I am looking into return value optimization in the case of tuple/ties and the behavior I observe is not as I expected. In the example below I would expect move semantics to kick in, which it does, but there is one copy operation which remains. The output from the below in optimized is:

Test duo output, non_reference tuple
Default constructor invoked
Parameter constructor invoked
Copy constructor invoked
Move Assignment operator invoked
100

The invocation of the copy constructor in making the tuple inside the function seems unnecessary. Is there any way to remove this? I am using the MSVC 2012 compiler.

#include <iostream>
#include <tuple>

class A
{
public:
     int value;
     A() : value(-1)
     {
         std::cout << "Default constructor invoked" << std::endl;
     }

     explicit A(const int v) : value(v)
     {
         std::cout << "Parameter constructor invoked" << std::endl;
     }

     A(const A& rhs)
     {
         value = rhs.value;
         std::cout << "Copy constructor invoked" << std::endl;
     }

     A(const A&& rhs)
     {
         value = rhs.value;
         std::cout << "Move constructor invoked" << std::endl;
     }

     A& operator=(const A& rhs)
     {
         value = rhs.value;
         std::cout << "Assignment operator invoked" << std::endl;
         return *this;
     }

     A& operator=(const A&& rhs)
     {
         value = rhs.value;
         std::cout << "Move Assignment operator invoked" << std::endl;
         return *this;
     }
 };

 std::tuple<A, int> return_two_non_reference_tuple()
 {
     A tmp(100);

     return std::make_tuple(tmp, 99);
 }

 int main(int argc, char* argv[])
 {

      std::cout << "Test duo output, non_reference tuple" << std::endl;    
      A t3;
      int v1;
      std::tie(t3, v1) = return_two_non_reference_tuple();
      std::cout << t3.value << std::endl << std::endl;

      system("pause");
      return 0;
}

Answer 1

The move constructor will not be called automatically because you are calling

std::make_tuple(tmp, 99);

In this case, tmp is an lvalue. You can use std::move to cast it to an rvalue reference:

return std::make_tuple(std::move(tmp), 99);

This will instruct the compiler to use the move constructor.

Answer 2

The copy occurs here:

std::make_tuple(tmp, 99);

Although you can see that tmp might be able to be directly constructed in the tuple, the copy from tmp to the tuple will not be elided. What you really want is a way to pass in arguments for std::tuple to use to construct its internal A and int objects. There isn't such a thing for std::tuple, but there is a way to achieve the same effect.

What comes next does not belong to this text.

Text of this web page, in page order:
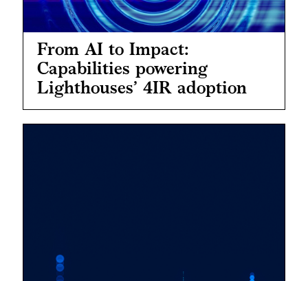
From AI to Impact:
Capabilities powering
Lighthouses’ 4IR adoption

Since you only have two types, you could use std::pair. This has a std::piecewise_construct constructor, which takes two std::tuples containing the arguments to pass to the constructors of the internal objects.

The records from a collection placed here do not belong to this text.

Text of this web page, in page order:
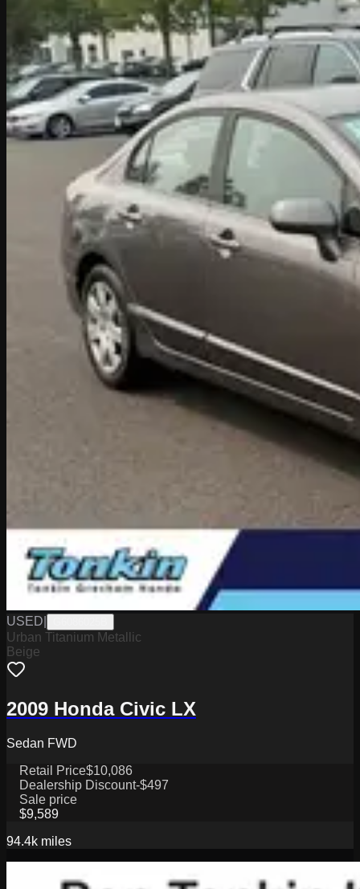
USED
Urban Titanium Metallic
Beige
2009 Honda Civic LX
Sedan FWD
Retail Price$10,086
Dealership Discount-$497
Sale price
$9,589
94.4k miles
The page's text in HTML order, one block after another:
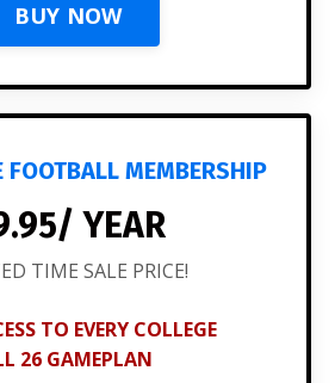
BUY NOW
FOOTBALL MEMBERSHIP
YEAR
TIME SALE PRICE!
TO EVERY COLLEGE
26 GAMEPLAN
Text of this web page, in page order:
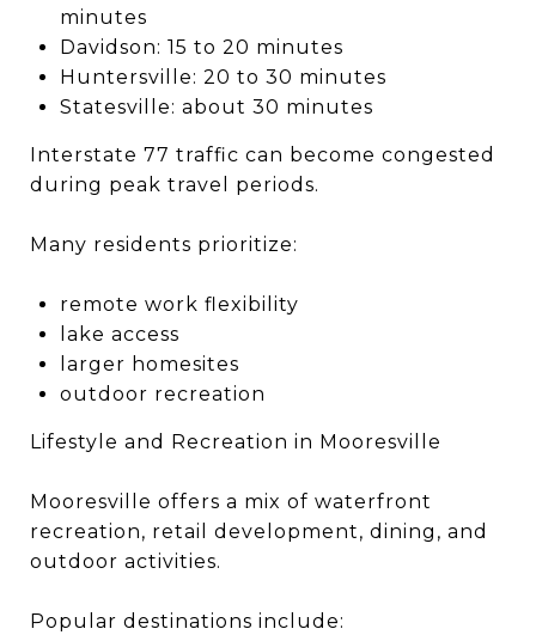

 std::pair<A, int> return_two_non_reference_tuple()
 {
     return {std::piecewise_construct, 
             std::make_tuple(100), std::make_tuple(99)};
 }

The cool thing about this solution is that you can still use std::tie at the call site, because std::tuple has an assignment operator from std::pair.

std::tie(t3, v1) = return_two_non_reference_tuple();

As you can see from the output, your copy is gone. It isn't replaced by a move like in the other answers, it's totally removed:

Test duo output, non_reference tuple

Default constructor invoked

Parameter constructor invoked

Move Assignment operator invoked

100

Live Demo

Answer 3

The copy takes place in return_two_non_reference_tuple().

One way to remove it is to move tmp

std::tuple<A, int> return_two_non_reference_tuple()
{
    A tmp(100);
    return std::make_tuple(std::move(tmp), 99);
}

or another way

std::tuple<A, int> return_two_non_reference_tuple()
{
    return std::make_tuple(A(100), 99);
}

Answer 4

You are not moving tmp:

 A tmp(100);

 return std::make_tuple(std::move(tmp), 99);